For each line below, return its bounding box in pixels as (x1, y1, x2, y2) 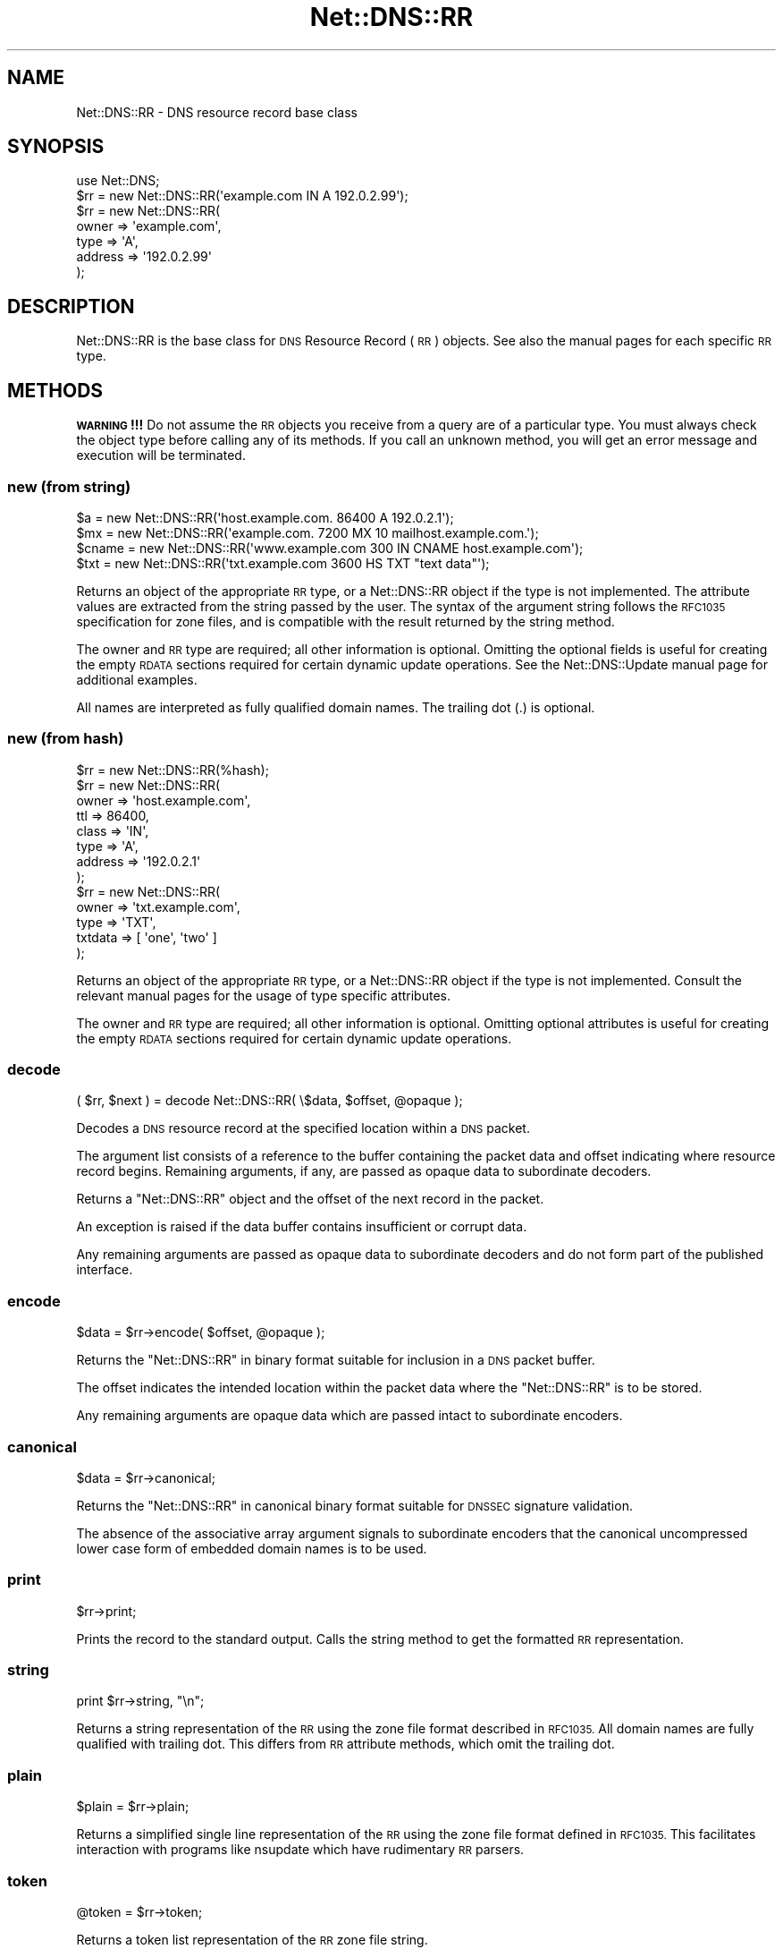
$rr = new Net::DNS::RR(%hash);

————————

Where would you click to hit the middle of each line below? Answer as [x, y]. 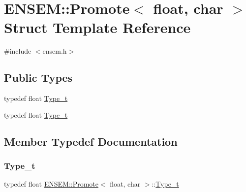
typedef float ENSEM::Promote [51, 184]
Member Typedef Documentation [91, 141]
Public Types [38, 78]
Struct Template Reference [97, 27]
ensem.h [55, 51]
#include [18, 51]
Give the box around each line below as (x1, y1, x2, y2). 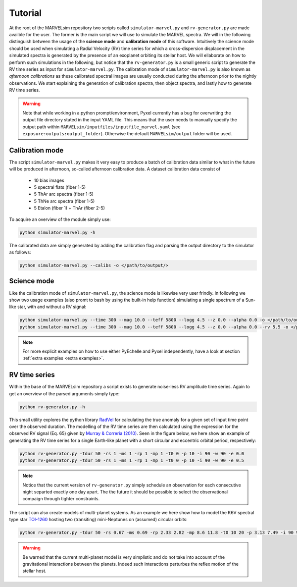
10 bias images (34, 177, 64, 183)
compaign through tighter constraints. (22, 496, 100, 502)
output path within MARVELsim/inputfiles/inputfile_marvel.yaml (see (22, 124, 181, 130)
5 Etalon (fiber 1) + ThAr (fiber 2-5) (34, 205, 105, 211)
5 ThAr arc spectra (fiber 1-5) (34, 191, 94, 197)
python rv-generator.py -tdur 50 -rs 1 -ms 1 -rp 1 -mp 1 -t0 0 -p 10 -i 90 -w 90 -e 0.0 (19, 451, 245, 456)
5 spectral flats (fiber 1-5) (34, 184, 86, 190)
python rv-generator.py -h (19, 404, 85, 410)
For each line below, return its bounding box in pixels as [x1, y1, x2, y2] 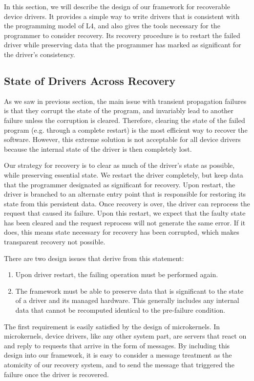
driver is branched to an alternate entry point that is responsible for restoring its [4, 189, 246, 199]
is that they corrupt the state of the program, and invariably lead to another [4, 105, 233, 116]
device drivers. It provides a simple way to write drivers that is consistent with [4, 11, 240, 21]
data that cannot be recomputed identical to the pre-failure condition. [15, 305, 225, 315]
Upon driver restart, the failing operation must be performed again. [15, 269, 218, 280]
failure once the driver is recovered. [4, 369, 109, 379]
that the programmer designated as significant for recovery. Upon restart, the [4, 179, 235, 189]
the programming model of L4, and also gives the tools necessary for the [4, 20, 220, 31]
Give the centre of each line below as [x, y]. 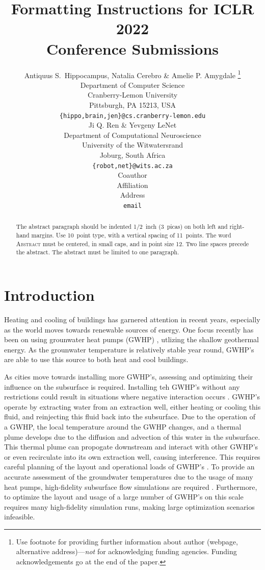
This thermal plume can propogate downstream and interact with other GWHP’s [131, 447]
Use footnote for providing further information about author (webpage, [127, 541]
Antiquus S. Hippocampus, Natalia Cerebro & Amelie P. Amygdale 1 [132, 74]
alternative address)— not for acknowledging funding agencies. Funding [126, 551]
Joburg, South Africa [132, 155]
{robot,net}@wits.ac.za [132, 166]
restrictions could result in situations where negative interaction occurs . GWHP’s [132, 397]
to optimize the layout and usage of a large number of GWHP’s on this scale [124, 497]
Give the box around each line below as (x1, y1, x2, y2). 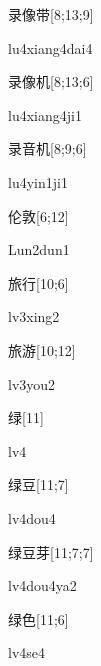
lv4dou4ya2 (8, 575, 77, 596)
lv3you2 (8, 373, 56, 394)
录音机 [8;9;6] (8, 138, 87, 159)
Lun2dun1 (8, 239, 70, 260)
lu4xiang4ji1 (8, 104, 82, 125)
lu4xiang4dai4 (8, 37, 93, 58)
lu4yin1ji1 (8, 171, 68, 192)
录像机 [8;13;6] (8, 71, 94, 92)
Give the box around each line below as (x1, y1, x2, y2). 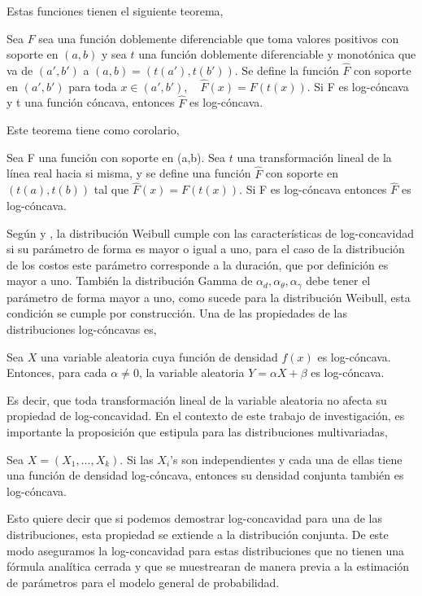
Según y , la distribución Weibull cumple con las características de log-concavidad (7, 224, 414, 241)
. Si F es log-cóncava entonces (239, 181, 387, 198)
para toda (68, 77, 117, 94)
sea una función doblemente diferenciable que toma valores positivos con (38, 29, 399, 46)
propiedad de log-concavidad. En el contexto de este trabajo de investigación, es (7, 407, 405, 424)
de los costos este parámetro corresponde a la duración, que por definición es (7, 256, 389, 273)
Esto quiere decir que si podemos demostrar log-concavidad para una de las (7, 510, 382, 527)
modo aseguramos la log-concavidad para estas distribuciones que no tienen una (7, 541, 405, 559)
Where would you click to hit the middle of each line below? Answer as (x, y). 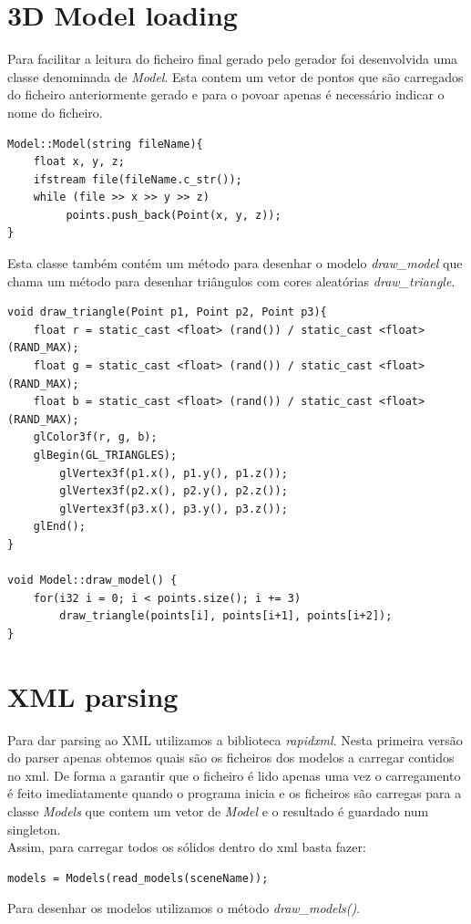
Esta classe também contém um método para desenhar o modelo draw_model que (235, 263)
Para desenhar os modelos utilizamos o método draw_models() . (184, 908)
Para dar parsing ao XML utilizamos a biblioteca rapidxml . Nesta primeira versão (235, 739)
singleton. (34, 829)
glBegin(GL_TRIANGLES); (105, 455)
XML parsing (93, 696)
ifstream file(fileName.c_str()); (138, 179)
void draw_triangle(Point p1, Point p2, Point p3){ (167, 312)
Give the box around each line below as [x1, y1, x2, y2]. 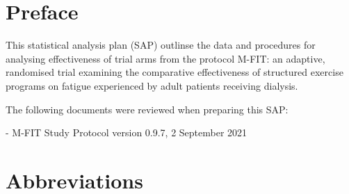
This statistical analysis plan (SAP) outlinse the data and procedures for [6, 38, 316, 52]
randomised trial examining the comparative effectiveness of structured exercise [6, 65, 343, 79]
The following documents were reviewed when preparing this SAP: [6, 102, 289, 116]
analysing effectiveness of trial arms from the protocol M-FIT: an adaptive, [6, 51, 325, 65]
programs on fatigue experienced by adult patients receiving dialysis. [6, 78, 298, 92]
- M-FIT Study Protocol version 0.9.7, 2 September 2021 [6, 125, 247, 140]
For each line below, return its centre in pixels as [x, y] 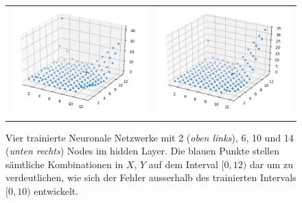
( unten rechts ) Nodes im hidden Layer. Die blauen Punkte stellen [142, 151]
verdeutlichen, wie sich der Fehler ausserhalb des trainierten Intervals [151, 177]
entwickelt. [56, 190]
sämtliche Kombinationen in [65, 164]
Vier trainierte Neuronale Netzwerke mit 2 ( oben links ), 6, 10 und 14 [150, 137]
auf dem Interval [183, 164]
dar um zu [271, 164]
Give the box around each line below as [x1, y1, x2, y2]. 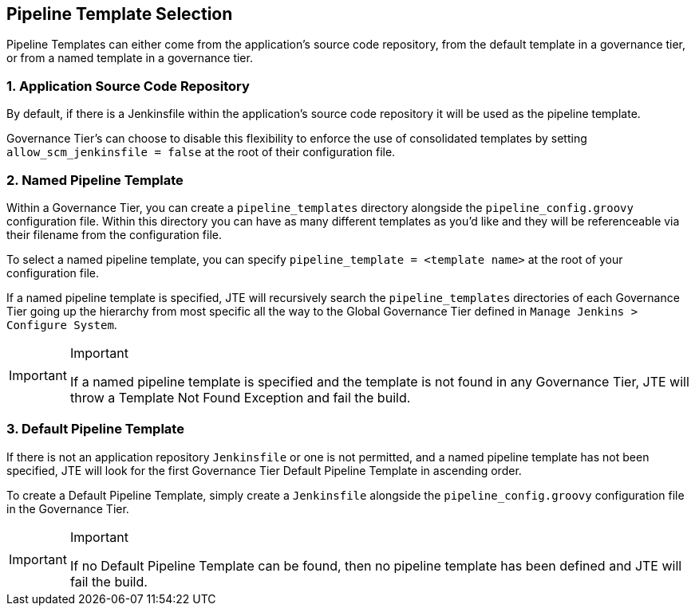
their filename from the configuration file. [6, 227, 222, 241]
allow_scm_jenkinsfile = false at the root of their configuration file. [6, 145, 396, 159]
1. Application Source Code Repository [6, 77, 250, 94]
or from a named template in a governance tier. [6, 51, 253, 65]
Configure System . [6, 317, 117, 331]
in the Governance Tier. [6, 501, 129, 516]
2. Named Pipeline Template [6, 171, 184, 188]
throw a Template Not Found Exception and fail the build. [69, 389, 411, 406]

————————

### What you should do
In the listing above, find the line containing "10 bias images (34, 177, 64, 183)" and the line containing "alternative address)— not". Print those two lines and every line between them exactly, with no pictures.

### Answer for this exercise
10 bias images (34, 177, 64, 183)
compaign through tighter constraints. (22, 496, 100, 502)
output path within MARVELsim/inputfiles/inputfile_marvel.yaml (see (22, 124, 181, 130)
5 Etalon (fiber 1) + ThAr (fiber 2-5) (34, 205, 105, 211)
5 ThAr arc spectra (fiber 1-5) (34, 191, 94, 197)
python rv-generator.py -tdur 50 -rs 1 -ms 1 -rp 1 -mp 1 -t0 0 -p 10 -i 90 -w 90 -e 0.0 (19, 451, 245, 456)
5 spectral flats (fiber 1-5) (34, 184, 86, 190)
python rv-generator.py -h (19, 404, 85, 410)
For each line below, return its bounding box in pixels as [x1, y1, x2, y2] 
driver is branched to an alternate entry point that is responsible for restoring its [4, 189, 246, 199]
is that they corrupt the state of the program, and invariably lead to another [4, 105, 233, 116]
device drivers. It provides a simple way to write drivers that is consistent with [4, 11, 240, 21]
data that cannot be recomputed identical to the pre-failure condition. [15, 305, 225, 315]
Upon driver restart, the failing operation must be performed again. [15, 269, 218, 280]
failure once the driver is recovered. [4, 369, 109, 379]
that the programmer designated as significant for recovery. Upon restart, the [4, 179, 235, 189]
the programming model of L4, and also gives the tools necessary for the [4, 20, 220, 31]
Give the centre of each line below as [x, y]. 
This thermal plume can propogate downstream and interact with other GWHP’s [131, 447]
Use footnote for providing further information about author (webpage, [127, 541]
Antiquus S. Hippocampus, Natalia Cerebro & Amelie P. Amygdale 1 [132, 74]
alternative address)— not for acknowledging funding agencies. Funding [126, 551]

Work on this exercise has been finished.